Lekarze obawiają się również niepewności, która otaczała ostatni taki lek. W 2021 roku FDA zatwierdziła inny lek na chorobę Alzheimera oparty na przeciwciałach, zwany Aduhelm, pomimo mieszanych dowodów na to, że działa, a urzędnicy Medicare później odmówili objęcia go większością pacjentów.

Warto przeczytać!  Badanie CDCT1 podkreśla pułapki w aktualnych wytycznych NCCN dotyczących badań przesiewowych chorób genetycznych

Bezpieczeństwo to kolejne pytanie bez odpowiedzi dotyczące lekanemabu, nowego przeciwciała, które jest testowane w Penn i ponad 100 innych miejscach. Możliwe działania niepożądane leku obejmują obrzęk mózgu i krwawienie, które na ogół można opanować za pomocą leków.

Według raportu magazynu Science, we wcześniejszej próbie lekanemabu u osób, które już miały objawy choroby Alzheimera, jedna osoba zmarła po wystąpieniu obrzęku mózgu i krwawienia. Producent leków Eisai z Tokio nie ujawnił, czy otrzymała lek, czy placebo, i powiedział, że lekowi nie przypisuje się żadnych zgonów w badaniu.

Kenneff uważa, że ​​potencjalne skutki uboczne są warte ryzyka. Chociaż nie wie, czy otrzymuje placebo, czy prawdziwe, ma nadzieję, że jego udział przyniesie odpowiedzi innym, w tym członkom rodziny, którzy mogą mieć takie same predyspozycje genetyczne jak on.
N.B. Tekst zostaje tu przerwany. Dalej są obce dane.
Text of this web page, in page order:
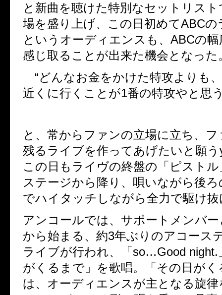
と新曲を聴けた特別なセットリス
場を盛り上げ、この日初めてABC
というオーディエンスも、ABCの
感じ取ることが出来た機会となった
“どんなお金をかけた特攻よりも
近くに行くことが1番の特攻やと
と、常からファンの立場に立ち、
残るライブを作ってあげたいと願
この日もライヴの終盤の「ピスト
ステージから降り、唄いながら後
でハイタッチしながら全力で駆け
アンコールでは、サポートメンバ
から始まる、約3年ぶりのアコース
ライブが行われ、「so…Good night.
がくるまで」を歌唱。「その日が
は、オーディエンスが主となる旋
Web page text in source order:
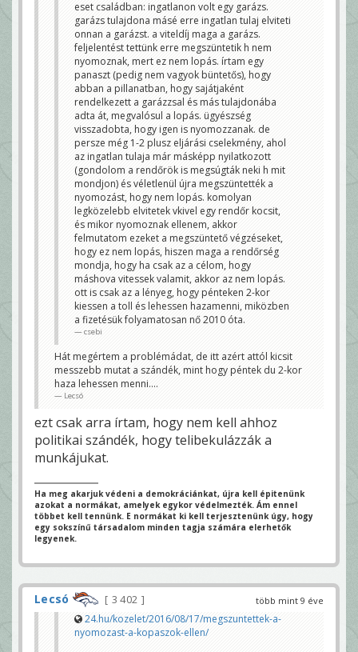
máshova vitessek valamit, akkor az nem lopás. ott
is csak az a lényeg, hogy pénteken 2-kor kiessen a
toll és lehessen hazamenni, miközben a fizetésük
folyamatosan nő 2010 óta.
csebi
Kár hogy nem lettem jogász.
eset családban: ingatlanon volt egy garázs.
garázs tulajdona másé erre ingatlan tulaj elviteti
onnan a garázst. a viteldíj maga a garázs.
feljelentést tettünk erre megszüntetik h nem
nyomoznak, mert ez nem lopás. írtam egy
panaszt (pedig nem vagyok büntetős), hogy
abban a pillanatban, hogy sajátjaként
rendelkezett a garázzsal és más tulajdonába
adta át, megvalósul a lopás. ügyészség
visszadobta, hogy igen is nyomozzanak. de
persze még 1-2 plusz eljárási cselekmény, ahol
az ingatlan tulaja már másképp nyilatkozott
(gondolom a rendőrök is megsúgták neki h mit
mondjon) és véletlenül újra megszüntették a
nyomozást, hogy nem lopás. komolyan
legközelebb elvitetek vkivel egy rendőr kocsit,
és mikor nyomoznak ellenem, akkor
felmutatom ezeket a megszüntető végzéseket,
hogy ez nem lopás, hiszen maga a rendőrség
mondja, hogy ha csak az a célom, hogy
máshova vitessek valamit, akkor az nem lopás.
ott is csak az a lényeg, hogy pénteken 2-kor
kiessen a toll és lehessen hazamenni, miközben
a fizetésük folyamatosan nő 2010 óta.
csebi
Hát megértem a problémádat, de itt azért attól kicsit
messzebb mutat a szándék, mint hogy péntek du 2-kor
haza lehessen menni....
Lecsó
ezt csak arra írtam, hogy nem kell ahhoz
politikai szándék, hogy telibekulázzák a
munkájukat.
Ha meg akarjuk védeni a demokráciánkat, újra kell épitenünk
azokat a normákat, amelyek egykor védelmezték. Ám ennel
többet kell tennünk. E normákat ki kell terjesztenünk úgy, hogy
egy sokszínű társadalom minden tagja számára elerhetők
legyenek.
több mint 9 éve
Lecsó
3 402
24.hu/kozelet/2016/08/17/megszuntettek-a-
nyomozast-a-kopaszok-ellen/
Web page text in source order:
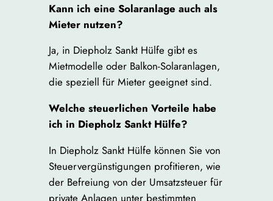
Kann ich eine Solaranlage auch als
Mieter nutzen?
Ja, in Diepholz Sankt Hülfe gibt es
Mietmodelle oder Balkon-Solaranlagen,
die speziell für Mieter geeignet sind.
Welche steuerlichen Vorteile habe
ich in Diepholz Sankt Hülfe?
In Diepholz Sankt Hülfe können Sie von
Steuervergünstigungen profitieren, wie
der Befreiung von der Umsatzsteuer für
private Anlagen unter bestimmten

W międzyczasie angażuje się w aktywność, o której wiadomo, że poprawia zdrowie mózgu: ćwiczenia. W swoim domu w Manheim korzysta z roweru stacjonarnego, bieżni i urządzenia NordicTrack. Biega też za swoimi 16 wnukami.
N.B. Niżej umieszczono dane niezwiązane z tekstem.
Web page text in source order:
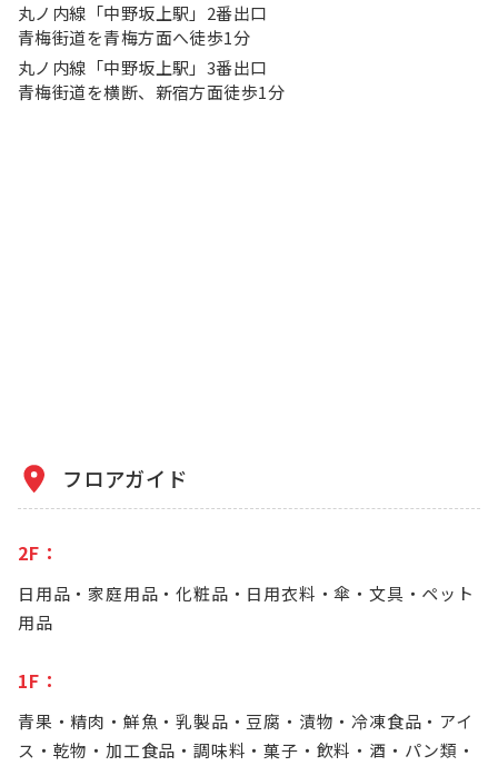
丸ノ内線「中野坂上駅」2番出口
青梅街道を青梅方面へ徒歩1分
丸ノ内線「中野坂上駅」3番出口
青梅街道を横断、新宿方面徒歩1分
フロアガイド
2F：
日用品・家庭用品・化粧品・日用衣料・傘・文具・ペット
用品
1F：
青果・精肉・鮮魚・乳製品・豆腐・漬物・冷凍食品・アイ
ス・乾物・加工食品・調味料・菓子・飲料・酒・パン類・
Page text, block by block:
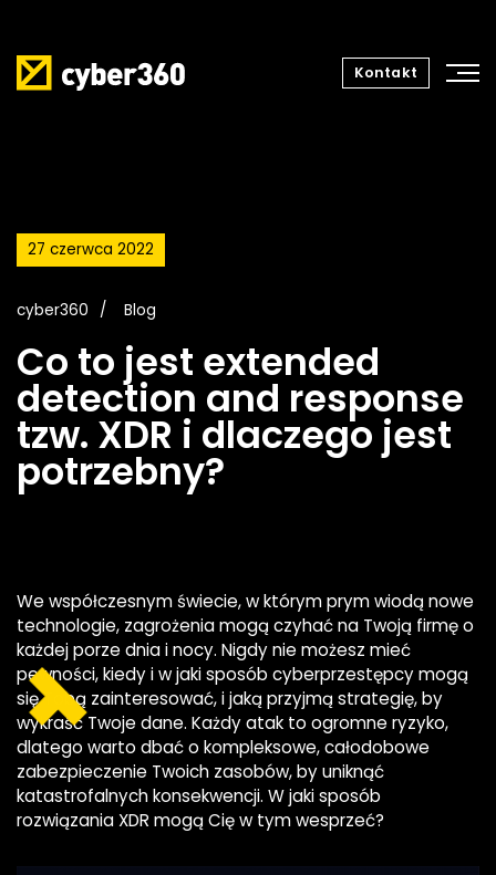
Kontakt
27 czerwca 2022
cyber360 Blog
Co to jest extended
detection and response
tzw. XDR i dlaczego jest
potrzebny?
We współczesnym świecie, w którym prym wiodą nowe
technologie, zagrożenia mogą czyhać na Twoją firmę o
każdej porze dnia i nocy. Nigdy nie możesz mieć
pewności, kiedy i w jaki sposób cyberprzestępcy mogą
się Tobą zainteresować, i jaką przyjmą strategię, by
wykraść Twoje dane. Każdy atak to ogromne ryzyko,
dlatego warto dbać o kompleksowe, całodobowe
zabezpieczenie Twoich zasobów, by uniknąć
katastrofalnych konsekwencji. W jaki sposób
rozwiązania XDR mogą Cię w tym wesprzeć?

Okresowo badacze proszą również o ocenę funkcji każdego uczestnika od wyznaczonego przyjaciela lub krewnego. W przypadku Kenneffa jest to jego żona Doris, lat 62.

Jedno niedawne spotkanie było źródłem humoru — i nadziei. Osobno oboje Kenneffów poproszono o przypomnienie sobie szczegółów rodzinnej uroczystości z zeszłego roku, a mąż i żona pamiętali to inaczej. O o.

Z wyjątkiem sytuacji, gdy Tony Kenneff wypytywał później swoją żonę, zgadzała się z tym jej pamięć wydarzenia była błędna, nie jego.

„Powiedziała„ O tak, pomyliłem się ”- wspomina.

Jeśli jego pamięć jest co najmniej tak dobra, jak kogoś o dziewięć lat młodszego, Kenneff uważa, że ​​jest w dobrej formie. A jeśli okaże się, że był leczony lekiem, ma nadzieję, że pozwoli mu to pozostać w tym stanie.